The incidence of CLL increases with age; however, familial cases are more likely to be younger (≤ 55 years) than sporadic cases [29], and consequently age-matching of cases and F-Controls was difficult for this single family-based study. The younger F-Controls may develop F-CLL in the future, which would be expected to reduce differences in expression among the seven mRNAs that were differentially abundant between F-Controls and F-MBL or F-CLL cases.

Of the seven differential genes identified, LEF1 and ROR1 have previously been associated with either the development of CLL or progression of MBL to CLL [30,31,32,33,34,35,36]. The transcription factor, LEF1, is involved in the development of B lymphocytes and is highly expressed in mouse pro-B and pre-B lymphocytes but downregulated in mature B cells [37]. LEF1 functions in the Wnt/β-catenin signaling pathway, recruiting β-catenin to activate transcription of several target genes in response to constitutive Wnt pathway activation, which regulates B lymphocyte proliferation and survival [31]. CLL cells aberrantly express LEF1 compared to normal B lymphocytes and LEF1 knockdown or LEF1 inhibition by small molecule decreases CLL B-cell survival [31, 38].
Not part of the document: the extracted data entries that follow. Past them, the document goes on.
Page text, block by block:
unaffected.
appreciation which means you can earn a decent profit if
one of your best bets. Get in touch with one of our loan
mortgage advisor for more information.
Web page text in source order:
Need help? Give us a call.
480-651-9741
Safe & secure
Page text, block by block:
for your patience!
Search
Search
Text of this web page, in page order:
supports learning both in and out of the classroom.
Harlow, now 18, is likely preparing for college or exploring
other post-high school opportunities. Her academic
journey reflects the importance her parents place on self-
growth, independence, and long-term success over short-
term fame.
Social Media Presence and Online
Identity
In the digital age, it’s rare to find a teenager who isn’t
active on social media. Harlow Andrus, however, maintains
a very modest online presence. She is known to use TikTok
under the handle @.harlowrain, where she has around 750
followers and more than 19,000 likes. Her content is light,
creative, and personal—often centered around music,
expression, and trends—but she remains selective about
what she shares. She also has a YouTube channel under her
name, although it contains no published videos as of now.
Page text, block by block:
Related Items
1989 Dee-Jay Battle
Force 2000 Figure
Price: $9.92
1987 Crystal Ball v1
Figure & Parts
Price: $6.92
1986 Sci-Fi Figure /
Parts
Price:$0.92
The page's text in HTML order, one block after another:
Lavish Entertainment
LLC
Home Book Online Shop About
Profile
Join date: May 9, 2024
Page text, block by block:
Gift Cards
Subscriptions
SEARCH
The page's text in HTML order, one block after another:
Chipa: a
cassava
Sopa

ROR1 signaling is involved in cell proliferation and differentiation, and over-expression of ROR1 on the surface of B-CLL has been documented in several studies [33, 39]. ROR1 acts as a receptor for Wnt5 signaling, which increases CLL cell survival, proliferation and migration [40]. These effects are blocked by cirmtuzumab, a humanized anti-ROR1 monoclonal antibody [40]. siRNA silencing of ROR1 in CLL cells induces apoptosis of B-CLL cells but not control B cells [41]. Consequently, ROR1 has been considered as a target for new CLL therapies [42].
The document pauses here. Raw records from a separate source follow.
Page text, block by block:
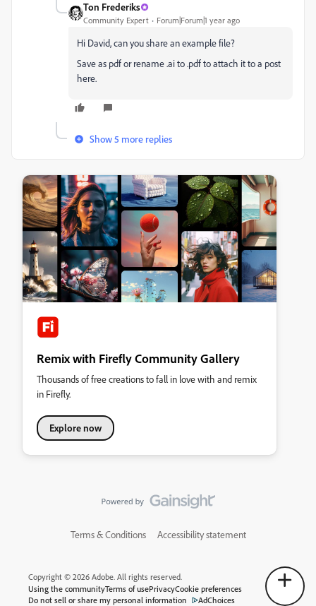
Ton Frederiks
Community Expert Forum|Forum|1 year ago
Hi David, can you share an example file?
Save as pdf or rename .ai to .pdf to attach it to a post
here.
Show 5 more replies
Remix with Firefly Community Gallery
Thousands of free creations to fall in love with and remix
in Firefly.
Explore now
Terms & Conditions Accessibility statement
Copyright © 2026 Adobe. All rights reserved.
Using the communityTerms of usePrivacyCookie preferences
Do not sell or share my personal information
AdChoices
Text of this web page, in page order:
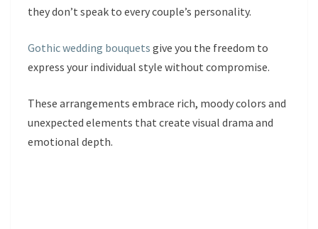
they don’t speak to every couple’s personality.
Gothic wedding bouquets give you the freedom to
express your individual style without compromise.
These arrangements embrace rich, moody colors and
unexpected elements that create visual drama and
emotional depth.
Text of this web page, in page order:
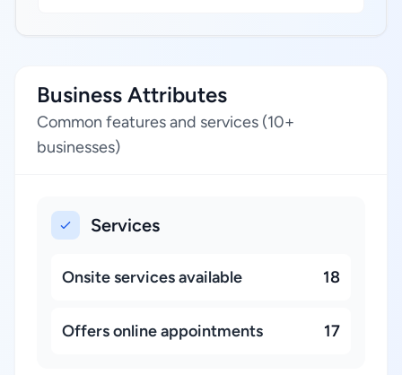
Business Attributes
Common features and services (10+
businesses)
Services
Onsite services available 18
Offers online appointments 17
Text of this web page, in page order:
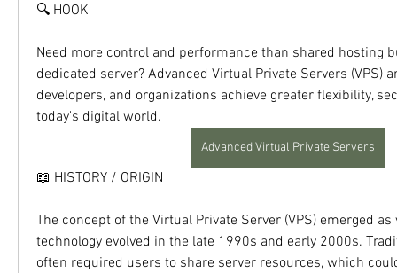
🔍 HOOK
Need more control and performance than shared hosting
dedicated server? Advanced Virtual Private Servers (VPS)
developers, and organizations achieve greater flexibility,
today's digital world.
Advanced Virtual Private Servers
📖 HISTORY / ORIGIN
The concept of the Virtual Private Server (VPS) emerged
technology evolved in the late 1990s and early 2000s.
often required users to share server resources, which
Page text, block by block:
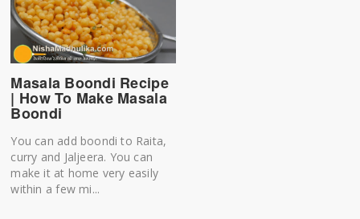
Masala Boondi Recipe
| How To Make Masala
Boondi
You can add boondi to Raita,
curry and Jaljeera. You can
make it at home very easily
within a few mi...

This study identified five novel associations, of which PARP3, GRASP, METTL8 and C11orf80 may be plausible candidate genes associated with the neoplastic transformation of B lymphocytes. PARP3 facilitates the formation and maintenance of the mitotic spindle and genome integrity [43] and is a potential target for cancer therapy [44]. The GRASP gene encodes the general receptor for phosphoinositide 1-associated scaffold protein, which promotes ADP ribosylation factors to Rac signaling networks and cell migration [45, 46]. Consistent with our findings, GRASP has been found to be downregulated in CLL compared to control B lymphocytes [47]. METTL8 encodes a methyltransferase associated with CLL [48] and may be responsible for epigenetic effects in CLL. C11orf80 encodes a component of a topoisomerase 6 complex specifically required for meiotic recombination and may be a potential target for treatment if overexpressed in CLL cells.

Although CLL and F-MBL samples were not 100% pure and contained contaminating CD20 +, CD5- B lymphocytes, for comparisons of mRNA expression there were no differences among the purity of F-MBL CD20 +, CD5 + cases and F-CLL using flow cytometry (mean purity 83% versus 94%, respectively; ns, Student's t-test) and CD5 mRNA expression in F-MBL and F-CLL cases (mean log2 bi-weight avg signal 8.7 versus 9.5, respectively, ns, Student's t-test). Furthermore, the possibility of activating downstream pathways was reduced by using a negative selection method to purify CLL and F-MBL cells rather than positively sorting CD5 + cells, which induces protein kinase C signaling [49].

Conclusions

In conclusion, although studies of single families are limited by small numbers, identification of differentially abundant mRNAs in normal B lymphocytes, F-MBL and CLL cells has provided new molecular signatures for targeted therapies. Significantly, the similarities between F-CLL and S-CLL in this study and previous studies [50] indicate that findings from familial studies may translate to sporadic cases.

This study was limited by the small sample sizes, especially for F-CLL, and inability to standardize the collection times of samples after diagnosis. In addition, all F-MBL samples were IgVH mutated, which may alter expression of downstream effectors.